Task details: Write the data out in full and word for word. Do not include images.
-=-=-
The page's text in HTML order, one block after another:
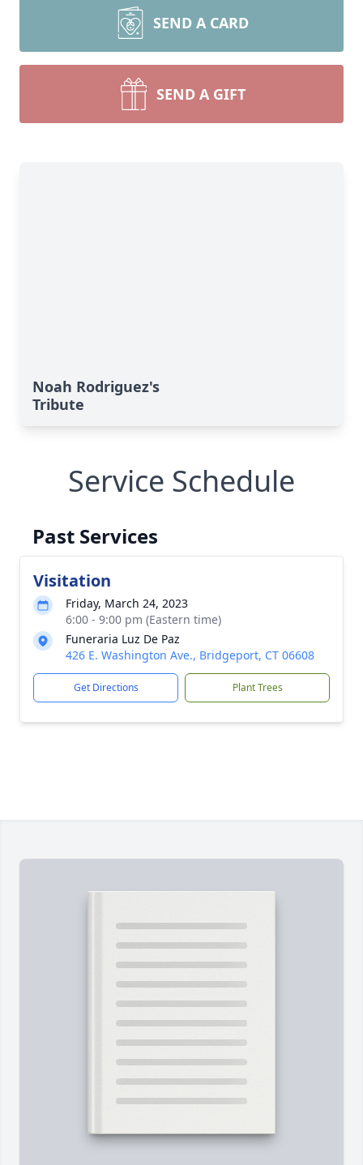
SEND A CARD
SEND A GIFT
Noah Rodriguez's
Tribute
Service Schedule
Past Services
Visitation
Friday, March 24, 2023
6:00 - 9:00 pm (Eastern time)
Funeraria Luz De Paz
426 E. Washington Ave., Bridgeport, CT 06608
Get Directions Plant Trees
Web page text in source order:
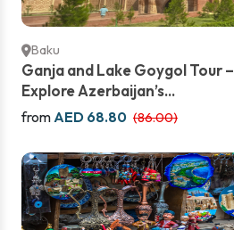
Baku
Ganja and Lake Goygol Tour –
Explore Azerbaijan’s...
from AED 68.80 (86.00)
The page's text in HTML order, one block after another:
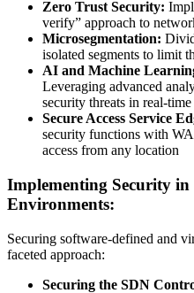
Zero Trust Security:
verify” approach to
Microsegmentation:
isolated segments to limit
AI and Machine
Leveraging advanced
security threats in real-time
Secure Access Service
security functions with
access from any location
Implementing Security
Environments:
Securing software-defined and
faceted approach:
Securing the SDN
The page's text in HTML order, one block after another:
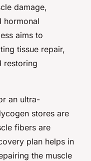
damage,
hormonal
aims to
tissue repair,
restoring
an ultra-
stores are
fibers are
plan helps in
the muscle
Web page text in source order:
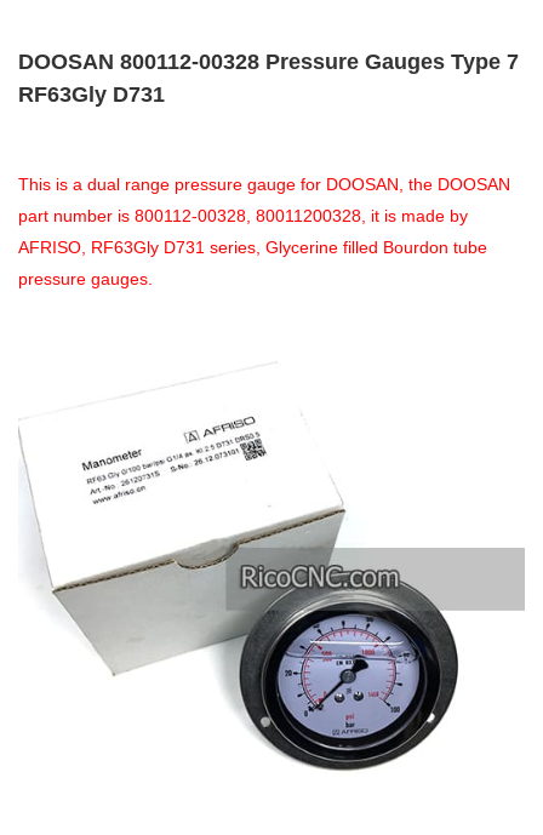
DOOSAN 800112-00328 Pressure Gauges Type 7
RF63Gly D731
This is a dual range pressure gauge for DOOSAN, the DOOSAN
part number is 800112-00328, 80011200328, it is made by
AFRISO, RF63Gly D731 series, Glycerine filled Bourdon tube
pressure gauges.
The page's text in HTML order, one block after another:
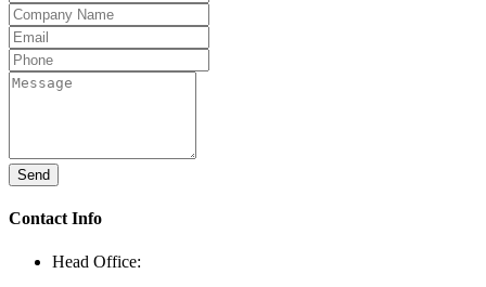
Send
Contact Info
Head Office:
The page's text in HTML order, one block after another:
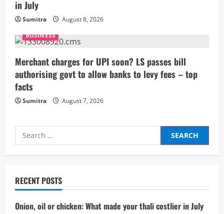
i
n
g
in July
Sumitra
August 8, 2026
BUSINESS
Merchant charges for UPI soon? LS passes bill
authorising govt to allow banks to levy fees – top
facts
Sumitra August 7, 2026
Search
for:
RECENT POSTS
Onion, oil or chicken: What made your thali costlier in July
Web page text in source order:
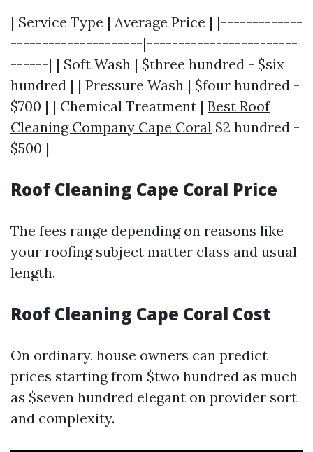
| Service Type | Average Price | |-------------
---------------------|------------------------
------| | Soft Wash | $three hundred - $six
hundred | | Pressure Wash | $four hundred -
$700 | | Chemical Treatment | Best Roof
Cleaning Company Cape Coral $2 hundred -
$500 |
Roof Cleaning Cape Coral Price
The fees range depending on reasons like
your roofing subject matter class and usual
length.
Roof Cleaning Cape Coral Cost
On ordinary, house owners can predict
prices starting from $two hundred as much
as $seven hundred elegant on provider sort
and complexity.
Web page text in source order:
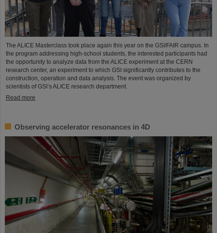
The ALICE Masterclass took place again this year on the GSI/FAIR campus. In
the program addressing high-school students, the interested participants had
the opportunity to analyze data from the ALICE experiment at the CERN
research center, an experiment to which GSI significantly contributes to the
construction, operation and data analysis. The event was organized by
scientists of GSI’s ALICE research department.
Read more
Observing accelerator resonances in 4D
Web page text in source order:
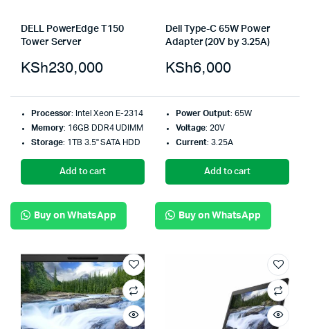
-=-=-
Answer to the exercise:
The page's text in HTML order, one block after another:
SEND A CARD
SEND A GIFT
Noah Rodriguez's
Tribute
Service Schedule
Past Services
Visitation
Friday, March 24, 2023
6:00 - 9:00 pm (Eastern time)
Funeraria Luz De Paz
426 E. Washington Ave., Bridgeport, CT 06608
Get Directions Plant Trees
Web page text in source order:
Baku
Ganja and Lake Goygol Tour –
Explore Azerbaijan’s...
from AED 68.80 (86.00)
The page's text in HTML order, one block after another:
Zero Trust Security:
verify” approach to
Microsegmentation:
isolated segments to limit
AI and Machine
Leveraging advanced
security threats in real-time
Secure Access Service
security functions with
access from any location
Implementing Security
Environments:
Securing software-defined and
faceted approach:
Securing the SDN
The page's text in HTML order, one block after another:
damage,
hormonal
aims to
tissue repair,
restoring
an ultra-
stores are
fibers are
plan helps in
the muscle
Web page text in source order:
DOOSAN 800112-00328 Pressure Gauges Type 7
RF63Gly D731
This is a dual range pressure gauge for DOOSAN, the DOOSAN
part number is 800112-00328, 80011200328, it is made by
AFRISO, RF63Gly D731 series, Glycerine filled Bourdon tube
pressure gauges.
The page's text in HTML order, one block after another:
Send
Contact Info
Head Office:
The page's text in HTML order, one block after another:
i
n
g
in July
Sumitra
August 8, 2026
BUSINESS
Merchant charges for UPI soon? LS passes bill
authorising govt to allow banks to levy fees – top
facts
Sumitra August 7, 2026
Search
for:
RECENT POSTS
Onion, oil or chicken: What made your thali costlier in July
Web page text in source order:
| Service Type | Average Price | |-------------
---------------------|------------------------
------| | Soft Wash | $three hundred - $six
hundred | | Pressure Wash | $four hundred -
$700 | | Chemical Treatment | Best Roof
Cleaning Company Cape Coral $2 hundred -
$500 |
Roof Cleaning Cape Coral Price
The fees range depending on reasons like
your roofing subject matter class and usual
length.
Roof Cleaning Cape Coral Cost
On ordinary, house owners can predict
prices starting from $two hundred as much
as $seven hundred elegant on provider sort
and complexity.
Web page text in source order:
The ALICE Masterclass took place again this year on the GSI/FAIR campus. In
the program addressing high-school students, the interested participants had
the opportunity to analyze data from the ALICE experiment at the CERN
research center, an experiment to which GSI significantly contributes to the
construction, operation and data analysis. The event was organized by
scientists of GSI’s ALICE research department.
Read more
Observing accelerator resonances in 4D
Web page text in source order:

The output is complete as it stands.